** EXERCISE REQUIREMENTS **
Could the listing below be reproduced exactly, minus its pictures?

Start of EXTRACTED INFORMATION

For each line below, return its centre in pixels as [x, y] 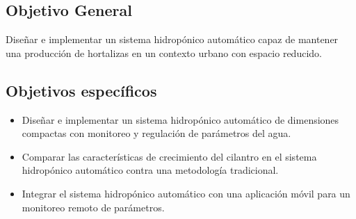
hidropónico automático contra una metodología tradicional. [150, 170]
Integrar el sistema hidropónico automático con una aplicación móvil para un [186, 193]
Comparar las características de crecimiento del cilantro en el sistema [169, 156]
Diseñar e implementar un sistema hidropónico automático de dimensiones [180, 119]
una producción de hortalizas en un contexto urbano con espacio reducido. [164, 52]
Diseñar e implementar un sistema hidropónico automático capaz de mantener [172, 39]
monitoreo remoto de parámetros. [93, 207]
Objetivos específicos [81, 90]
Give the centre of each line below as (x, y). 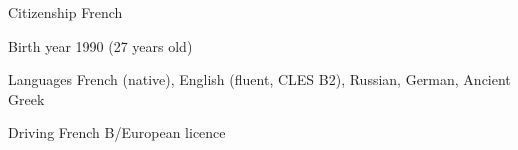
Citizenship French (65, 12)
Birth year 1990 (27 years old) (100, 45)
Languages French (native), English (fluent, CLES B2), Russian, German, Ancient (259, 79)
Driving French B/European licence (117, 132)

End of EXTRACTED INFORMATION

** TASK SOLUTION **
For each line below, return its centre in pixels as [x, y] 
hidropónico automático contra una metodología tradicional. [150, 170]
Integrar el sistema hidropónico automático con una aplicación móvil para un [186, 193]
Comparar las características de crecimiento del cilantro en el sistema [169, 156]
Diseñar e implementar un sistema hidropónico automático de dimensiones [180, 119]
una producción de hortalizas en un contexto urbano con espacio reducido. [164, 52]
Diseñar e implementar un sistema hidropónico automático capaz de mantener [172, 39]
monitoreo remoto de parámetros. [93, 207]
Objetivos específicos [81, 90]
Give the centre of each line below as (x, y). 
Citizenship French (65, 12)
Birth year 1990 (27 years old) (100, 45)
Languages French (native), English (fluent, CLES B2), Russian, German, Ancient (259, 79)
Driving French B/European licence (117, 132)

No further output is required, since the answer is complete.